Viewed from the side of the investor, it is good news that there is a steady source of demand for hydrogen in existing industry. There is no speculation about the need for ammonia or methanol in industry. But that does not mean that it will be easy to swap green hydrogen for the grey hydrogen currently consumed. Above all there are locational problems. Industrial hydrogen is produced on the spot in chemicals plants. It isn’t shipped in like coal or oil or natural gas.
Creating a market for industrial green hydrogen is not simply a matter of technology. It requires the creation of a new commodity market and a new wave of highly specific investment.
BASF’s giant plant at Ludwigshafen is a case in point. Of the 1 million tons of hydrogen that BASF consumes annually in its worldwide operations, 250,000 tons are currently produced and consumed in Ludwigshafen, making it one of the biggest consumer in the world. BASF is now scrambling to build partnerships with renewable energy producers across Europe to source the power that it needs to shift to electrolysis. It has also attracted a modest amount of EU funding to support the pilot stage of its new electrolyzer plant.
Ahead of Europe the twin centers of chemical industry in the world are in China and the USA.
China is where the largest part of ammonia production and fertilizer production in the world is located. The world’s largest green fertilizer production experiment is being undertaken with eager United Nations support in Inner Mongolia and the involvement of research institutes from Tsinghua University. As one report summarizes the situation in China, momentum is building:
40 green ammonia projects reported to be in the development and pre-approval stages. The country is seemingly leapfrogging the blue ammonia approach being favoured by some other nations in Europe and the Middle East, and investing instead in large-scale green ammonia research and construction projects. One plant in the north of China, owned by Envision Energy, has a 20,000 t/yr green ammonia plant currently under construction, which will be followed by a ramp-up to 300,000 t/yr. Industry sources said that the plant, which will run on wind power and is located in Inner Mongolia, could be ready to start exporting green ammonia by late 2024. The Inner Mongolia region has increasingly become the focus for hydrogen and ammonia facilities run on renewable energy over recent months.
On the back of this wave of investment China will likely emerge as a major exporter of green ammonia but also as an exporter of facilities for the production of green ammonia in the rest of the world. First up is a cooperation with Morocco which is widely touted as a future powerhouse in green hydrogen.
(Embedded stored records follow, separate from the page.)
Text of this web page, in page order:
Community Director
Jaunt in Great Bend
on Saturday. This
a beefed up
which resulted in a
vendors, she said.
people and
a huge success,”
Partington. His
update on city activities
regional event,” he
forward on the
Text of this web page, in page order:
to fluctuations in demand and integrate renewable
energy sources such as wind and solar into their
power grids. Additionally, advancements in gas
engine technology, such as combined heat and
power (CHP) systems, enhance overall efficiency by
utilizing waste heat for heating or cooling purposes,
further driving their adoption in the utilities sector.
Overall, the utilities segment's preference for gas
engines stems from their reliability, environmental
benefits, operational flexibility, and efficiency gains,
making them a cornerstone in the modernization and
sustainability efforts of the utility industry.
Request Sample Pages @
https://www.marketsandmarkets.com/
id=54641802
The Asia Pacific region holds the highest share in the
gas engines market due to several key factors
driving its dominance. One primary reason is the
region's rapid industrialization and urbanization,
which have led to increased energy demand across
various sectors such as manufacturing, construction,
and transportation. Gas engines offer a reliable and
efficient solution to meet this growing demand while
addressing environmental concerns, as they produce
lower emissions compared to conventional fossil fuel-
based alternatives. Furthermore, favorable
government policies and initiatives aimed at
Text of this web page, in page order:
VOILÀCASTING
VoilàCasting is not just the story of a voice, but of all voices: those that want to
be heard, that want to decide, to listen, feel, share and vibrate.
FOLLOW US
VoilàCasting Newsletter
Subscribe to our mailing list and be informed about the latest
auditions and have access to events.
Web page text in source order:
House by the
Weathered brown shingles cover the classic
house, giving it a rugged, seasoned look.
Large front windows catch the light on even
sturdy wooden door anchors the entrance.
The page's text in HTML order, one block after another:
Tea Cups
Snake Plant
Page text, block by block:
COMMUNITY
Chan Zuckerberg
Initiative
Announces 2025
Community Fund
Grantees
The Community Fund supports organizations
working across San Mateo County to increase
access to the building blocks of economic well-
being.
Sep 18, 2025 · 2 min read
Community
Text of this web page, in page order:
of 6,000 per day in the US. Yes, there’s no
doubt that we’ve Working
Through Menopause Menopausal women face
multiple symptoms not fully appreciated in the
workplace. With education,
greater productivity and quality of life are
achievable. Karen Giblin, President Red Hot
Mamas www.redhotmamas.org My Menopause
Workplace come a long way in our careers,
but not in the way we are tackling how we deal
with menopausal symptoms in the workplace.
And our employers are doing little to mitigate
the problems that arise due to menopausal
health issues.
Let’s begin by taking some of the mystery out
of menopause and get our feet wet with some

Outside China and Europe, it may, in fact, be the United States and, in particular, Texas that lead the green hydrogen push that actually matters. The bipartisan infrastructure bill of 2021 offered funding for hydrogen hubs which it described as “network[s] of clean hydrogen producers, potential clean hydrogen consumers, and connective infrastructure located in close proximity... that can be developed into a national clean hydrogen network to facilitate a clean hydrogen economy”. Texas in fact has an extensive network of hydrogen pipelines interconnecting these hubs. The IRA doubled down with huge subsidies. Of all places in the world it is probably Texas that now offers the most propitious conditions for a truly rapid build out fo green hydrogen.
To shrink the trillion-dollar global energy transition down to individual investment projects in Ludwigshafen, Mongolia and Texas may seem to miss the point. And those projects and others like them can only be the beginning. But as Cullenward and Victor and Sabel and Victor have argued, it is precisely from such sectoral networks of producers and consumers that real technological and economic solutions emerge. It is at this level, in these milieu of producers and consumers that the learning entailed by the energy transition will take place, in situated practice. Where else, but in medias res?